Once the fault is located, a specialized cable repair ship travels to the site. In deep water, the ship uses a grapnel to hook the cable on the ocean floor, haul it to the surface, cut out the damaged section, and splice in a new segment. The whole process can take weeks, depending on weather, water depth, the ship’s travel time to the site, and permitting requirements. In U.S. waters, for instance, environmental permits can add weeks or months: consultations with fisheries agencies for endangered species impacts alone can take three to six months, and certain marine wildlife authorizations may require nine to twelve months of lead time. That’s one reason cable operators often pre-position repair ships and maintain stockpiles of spare cable in strategic locations around the world.

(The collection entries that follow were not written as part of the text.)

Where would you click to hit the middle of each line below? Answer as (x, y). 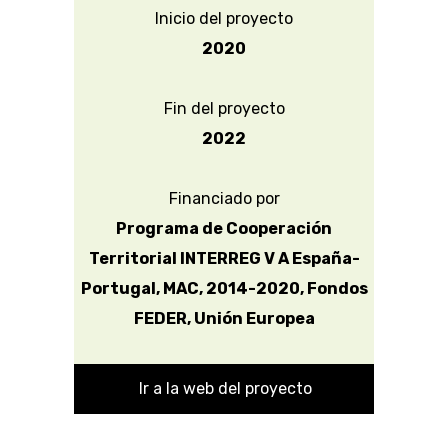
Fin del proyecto (224, 109)
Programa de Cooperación (224, 229)
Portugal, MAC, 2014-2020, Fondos (224, 289)
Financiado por (224, 199)
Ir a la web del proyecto (225, 389)
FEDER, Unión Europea (224, 319)
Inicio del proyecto (224, 19)
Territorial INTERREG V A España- (224, 259)
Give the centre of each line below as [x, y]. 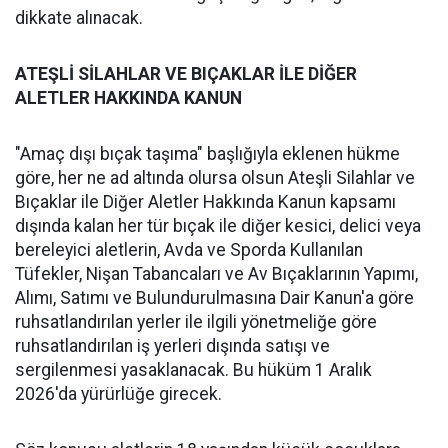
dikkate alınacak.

Most major cable routes have built-in redundancy. If one cable fails, internet traffic automatically reroutes through other cables on the same or nearby paths. Users rarely notice a single cable outage, though breaks affecting multiple cables in the same region can cause measurable slowdowns or disruptions.
Who Owns Submarine Cables
The ownership model has shifted dramatically over the past decade. Submarine cables were historically built and operated by consortiums of telecommunications companies, with dozens of carriers sharing the cost and capacity of a single system. That model still exists, but the biggest new cables are increasingly funded by tech companies like Google, Meta, Amazon, and Microsoft. These companies need massive, reliable bandwidth between their data centers worldwide, and building their own cables gives them direct control over capacity, routing, and latency.
This shift has drawn scrutiny. A 2025 inquiry by the U.S. House Committee on Homeland Security pressed major tech companies on their submarine cable operations, particularly regarding potential involvement of Chinese-affiliated entities in cable maintenance and servicing. The concern centers on the fact that these cables carry virtually all international data traffic, making them critical infrastructure with national security implications. Questions about who builds, maintains, and has physical access to these systems have become a growing policy issue.
Why They Matter More Than Satellites
Satellites get more attention, but submarine cables do the heavy lifting. A single modern cable can carry hundreds of terabits per second. The entire constellation of low-earth orbit satellites currently in operation handles a fraction of that. Satellites are essential for reaching remote areas and providing backup, but for the core internet backbone connecting continents, fiber optic cables on the ocean floor remain unmatched in both capacity and cost per bit.
The physical concentration of so much global data in a few hundred cable systems also creates a vulnerability. Chokepoints where many cables converge, like the Strait of Malacca, the Red Sea, and the English Channel, represent single points of geographic risk. Natural disasters, military conflicts, or even a badly placed anchor in one of these corridors can affect connectivity for entire regions. That concentration is why governments and international bodies like the International Telecommunication Union have increasingly focused on submarine cable resilience as a matter of critical infrastructure planning.